Zulip Chat Archive
Stream: new members
Topic: Questions about Lean's type theory
Emilie Uthaiwat (Jan 03 2024 at 13:37):
Hello,
I am trying to understand Lean's type theory and have 2 small questions.
1) Statements which begin with a universal quantifier are an example of dependent function types. Are there other examples of dependent function types which are not statements of this kind?
2) From what I have understood, the mathematical equality corresponds to the definitional equality in Lean and "Eq" just gives us the symbol "=" needed to write statements (because its unique constructor only allows use to prove the statement "a = a"). Am I misunderstanding?
Kevin Buzzard (Jan 03 2024 at 13:54):
Mathematical equality is = but = is not definitional equality -- definitional equality is when the proof is rfl and this is essentially never true for equalities in advanced mathematics.

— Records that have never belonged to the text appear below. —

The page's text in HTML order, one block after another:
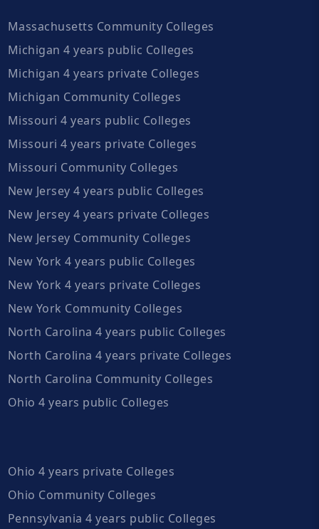
Massachusetts Community Colleges
Michigan 4 years public Colleges
Michigan 4 years private Colleges
Michigan Community Colleges
Missouri 4 years public Colleges
Missouri 4 years private Colleges
Missouri Community Colleges
New Jersey 4 years public Colleges
New Jersey 4 years private Colleges
New Jersey Community Colleges
New York 4 years public Colleges
New York 4 years private Colleges
New York Community Colleges
North Carolina 4 years public Colleges
North Carolina 4 years private Colleges
North Carolina Community Colleges
Ohio 4 years public Colleges
Ohio 4 years private Colleges
Ohio Community Colleges
Pennsylvania 4 years public Colleges
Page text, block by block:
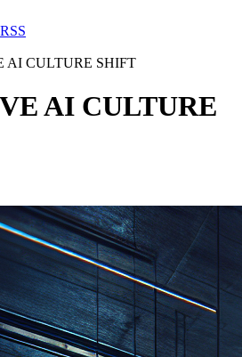
RSS
AI CULTURE SHIFT
AI CULTURE

Henrik Böving (Jan 03 2024 at 14:14):
1) Statements which begin with a universal quantifier are an example of dependent function types. Are there other examples of dependent function types which are not statements of this kind?
Generally speaking all functions that take some value which appears later on in the the type are dependent functions. To take a more programmingy example: docs#Array.get takes an (a : Array α) and then later a value that depends on a: (i : Fin (Array.size a))
2) From what I have understood, the mathematical equality corresponds to the definitional equality in Lean and "Eq" just gives us the symbol "=" needed to write statements (because its unique constructor only allows use to prove the statement "a = a"). Am I misunderstanding?
If you can prove something by just using docs#Eq.refl it is definitionally equal yes, but usually there are a lot more things involved to get you to the point where you can use Eq.refl. If you want a precise definition of definitional equality and the whole type theory stuff check out Mario's thesis: #leantt
Mario Carneiro (Jan 03 2024 at 14:16):
For a simple example of something that is true but not "true by definition": 1 + n = n + 1 is not true by rfl even though you can prove it by induction on n
Eric Rodriguez (Jan 03 2024 at 14:35):
I was wondering the other day - is there a way to make it so, somehow? Obviously nothing resembling our current definition...
Mario Carneiro (Jan 03 2024 at 14:43):
there is only one case I know of where you get an identity as a "surprising defeq", namely (f ∘ g) ∘ h = f ∘ (g ∘ h). However I don't know how to turn this example into one that is definitionally commutative instead of associative
Emilie Uthaiwat (Jan 03 2024 at 15:40):
Thank you for your answers! So, rfl uses the reduction rules of the lambda calculus. Is this right?
Emilie Uthaiwat (Jan 03 2024 at 15:43):
Alright, thank you!
Last updated: May 02 2025 at 03:31 UTC